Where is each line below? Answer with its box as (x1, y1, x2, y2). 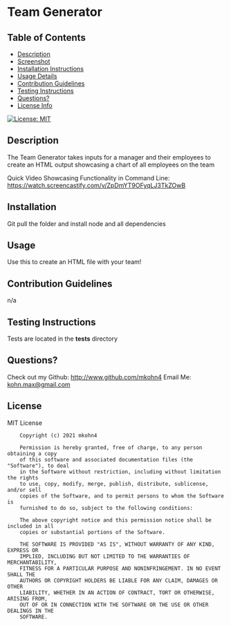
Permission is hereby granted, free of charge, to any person (19, 444, 203, 451)
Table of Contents (7, 32, 86, 44)
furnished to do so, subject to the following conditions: (19, 504, 194, 511)
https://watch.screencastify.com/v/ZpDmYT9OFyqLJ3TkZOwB (7, 181, 186, 189)
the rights (7, 474, 39, 481)
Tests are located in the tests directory (7, 334, 118, 343)
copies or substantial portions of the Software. (19, 529, 166, 535)
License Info (17, 102, 53, 109)
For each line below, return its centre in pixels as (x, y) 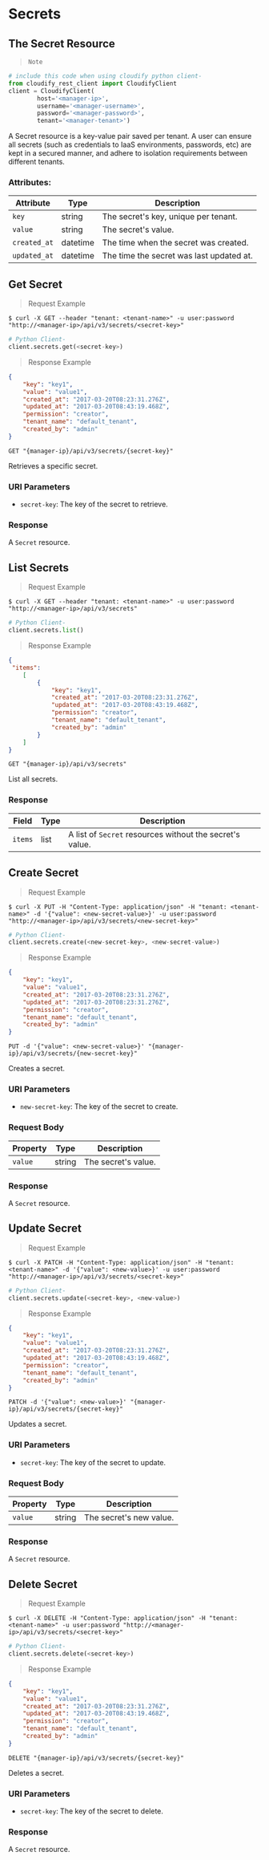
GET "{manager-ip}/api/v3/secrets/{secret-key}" (91, 451)
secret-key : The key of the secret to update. (93, 1462)
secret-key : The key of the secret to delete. (92, 1811)
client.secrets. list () (46, 631)
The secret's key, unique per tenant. (170, 217)
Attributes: (30, 183)
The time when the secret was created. (175, 243)
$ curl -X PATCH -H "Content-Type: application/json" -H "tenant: (121, 1262)
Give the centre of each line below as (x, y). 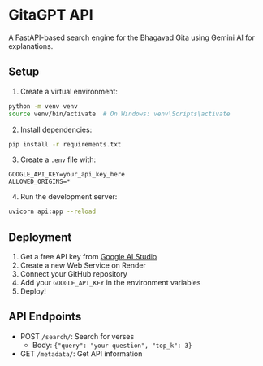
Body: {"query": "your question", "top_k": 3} (112, 345)
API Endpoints (45, 317)
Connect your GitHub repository (73, 274)
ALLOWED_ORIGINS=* (39, 182)
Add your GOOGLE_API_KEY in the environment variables (110, 283)
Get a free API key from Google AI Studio (88, 257)
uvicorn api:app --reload (52, 212)
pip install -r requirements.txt (65, 144)
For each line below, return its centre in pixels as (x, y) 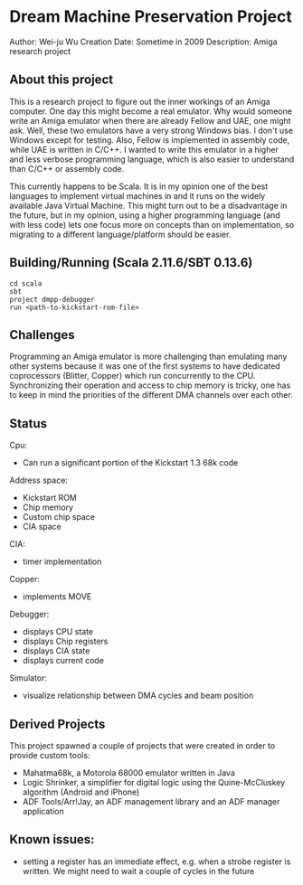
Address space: (38, 480)
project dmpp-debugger (52, 299)
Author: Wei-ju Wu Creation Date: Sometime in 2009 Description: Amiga (143, 42)
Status (28, 424)
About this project (62, 80)
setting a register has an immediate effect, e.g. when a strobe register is (156, 861)
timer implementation (62, 561)
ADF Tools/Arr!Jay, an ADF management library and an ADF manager (151, 801)
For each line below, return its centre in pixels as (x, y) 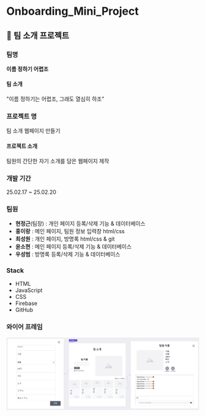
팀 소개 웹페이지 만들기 (33, 131)
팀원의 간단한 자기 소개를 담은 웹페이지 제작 (58, 161)
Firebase (26, 303)
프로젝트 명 (22, 116)
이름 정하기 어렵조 (28, 69)
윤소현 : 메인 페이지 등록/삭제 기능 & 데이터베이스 (73, 247)
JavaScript (29, 290)
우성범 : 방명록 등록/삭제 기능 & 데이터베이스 (68, 254)
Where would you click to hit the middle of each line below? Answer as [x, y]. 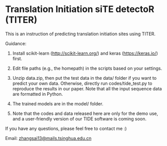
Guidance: [16, 43]
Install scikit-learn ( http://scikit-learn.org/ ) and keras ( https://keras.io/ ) [85, 53]
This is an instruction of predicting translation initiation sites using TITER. [80, 34]
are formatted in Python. [38, 94]
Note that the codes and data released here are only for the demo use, [85, 113]
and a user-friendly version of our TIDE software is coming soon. [79, 118]
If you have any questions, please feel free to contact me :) [66, 128]
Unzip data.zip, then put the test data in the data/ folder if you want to [85, 78]
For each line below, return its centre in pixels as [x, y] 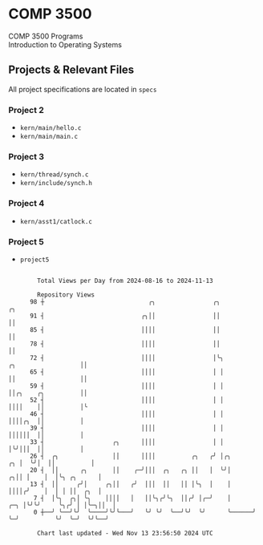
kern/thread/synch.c [54, 175]
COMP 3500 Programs [46, 36]
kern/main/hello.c [51, 128]
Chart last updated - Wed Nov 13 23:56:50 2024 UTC [125, 533]
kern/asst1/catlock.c [56, 221]
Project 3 [26, 156]
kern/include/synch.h [56, 184]
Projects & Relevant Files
* * * * *
● WORK REQUEST
For the records above, give every line again exactly and skip the pictures.

● OUTPUT FOR THIS EXERCISE
Where is each line below? Answer with its box as (x1, y1, x2, y2). 
Permission is hereby granted, free of charge, to any person (19, 444, 203, 451)
Table of Contents (7, 32, 86, 44)
furnished to do so, subject to the following conditions: (19, 504, 194, 511)
https://watch.screencastify.com/v/ZpDmYT9OFyqLJ3TkZOwB (7, 181, 186, 189)
the rights (7, 474, 39, 481)
Tests are located in the tests directory (7, 334, 118, 343)
copies or substantial portions of the Software. (19, 529, 166, 535)
License Info (17, 102, 53, 109)
For each line below, return its centre in pixels as (x, y) 
GET "{manager-ip}/api/v3/secrets/{secret-key}" (91, 451)
secret-key : The key of the secret to update. (93, 1462)
secret-key : The key of the secret to delete. (92, 1811)
client.secrets. list () (46, 631)
The secret's key, unique per tenant. (170, 217)
Attributes: (30, 183)
The time when the secret was created. (175, 243)
$ curl -X PATCH -H "Content-Type: application/json" -H "tenant: (121, 1262)
Give the centre of each line below as (x, y). 
Body: {"query": "your question", "top_k": 3} (112, 345)
API Endpoints (45, 317)
Connect your GitHub repository (73, 274)
ALLOWED_ORIGINS=* (39, 182)
Add your GOOGLE_API_KEY in the environment variables (110, 283)
Get a free API key from Google AI Studio (88, 257)
uvicorn api:app --reload (52, 212)
pip install -r requirements.txt (65, 144)
For each line below, return its centre in pixels as (x, y) 
Address space: (38, 480)
project dmpp-debugger (52, 299)
Author: Wei-ju Wu Creation Date: Sometime in 2009 Description: Amiga (143, 42)
Status (28, 424)
About this project (62, 80)
setting a register has an immediate effect, e.g. when a strobe register is (156, 861)
timer implementation (62, 561)
ADF Tools/Arr!Jay, an ADF management library and an ADF manager (151, 801)
For each line below, return its centre in pixels as (x, y) 
팀 소개 웹페이지 만들기 (33, 131)
팀원의 간단한 자기 소개를 담은 웹페이지 제작 (58, 161)
Firebase (26, 303)
프로젝트 명 (22, 116)
이름 정하기 어렵조 (28, 69)
윤소현 : 메인 페이지 등록/삭제 기능 & 데이터베이스 (73, 247)
JavaScript (29, 290)
우성범 : 방명록 등록/삭제 기능 & 데이터베이스 (68, 254)
Where would you click to hit the middle of each line below? Answer as [x, y]. 
Guidance: [16, 43]
Install scikit-learn ( http://scikit-learn.org/ ) and keras ( https://keras.io/ ) [85, 53]
This is an instruction of predicting translation initiation sites using TITER. [80, 34]
are formatted in Python. [38, 94]
Note that the codes and data released here are only for the demo use, [85, 113]
and a user-friendly version of our TIDE software is coming soon. [79, 118]
If you have any questions, please feel free to contact me :) [66, 128]
Unzip data.zip, then put the test data in the data/ folder if you want to [85, 78]
For each line below, return its centre in pixels as [x, y] 
kern/thread/synch.c [54, 175]
COMP 3500 Programs [46, 36]
kern/main/hello.c [51, 128]
Chart last updated - Wed Nov 13 23:56:50 2024 UTC [125, 533]
kern/asst1/catlock.c [56, 221]
Project 3 [26, 156]
kern/include/synch.h [56, 184]
Projects & Relevant Files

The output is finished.